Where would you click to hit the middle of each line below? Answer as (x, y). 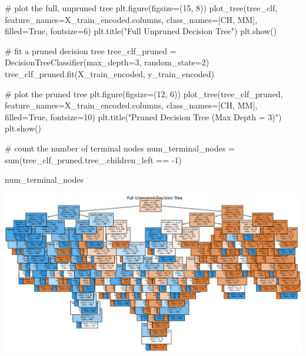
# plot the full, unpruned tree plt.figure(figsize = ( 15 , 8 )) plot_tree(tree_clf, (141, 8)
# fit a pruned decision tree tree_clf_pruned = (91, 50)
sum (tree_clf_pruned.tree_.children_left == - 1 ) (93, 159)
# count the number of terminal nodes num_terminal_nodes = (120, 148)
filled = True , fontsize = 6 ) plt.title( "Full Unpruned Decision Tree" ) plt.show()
_ _ _ _
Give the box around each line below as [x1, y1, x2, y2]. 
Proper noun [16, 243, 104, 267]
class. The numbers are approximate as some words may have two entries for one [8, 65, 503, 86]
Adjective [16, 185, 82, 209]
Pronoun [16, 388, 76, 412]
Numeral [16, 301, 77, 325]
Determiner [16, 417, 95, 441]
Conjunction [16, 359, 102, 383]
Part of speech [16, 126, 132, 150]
_ _ _ _
Exercise — One stretch of the lines above is wanted, from the line that contains "Pronoun [16, 388, 76, 412]" through the line that contains "Part of speech [16, 126, 132, 150]". Output it exactly.

Answer to the problem —
Pronoun [16, 388, 76, 412]
Numeral [16, 301, 77, 325]
Determiner [16, 417, 95, 441]
Conjunction [16, 359, 102, 383]
Part of speech [16, 126, 132, 150]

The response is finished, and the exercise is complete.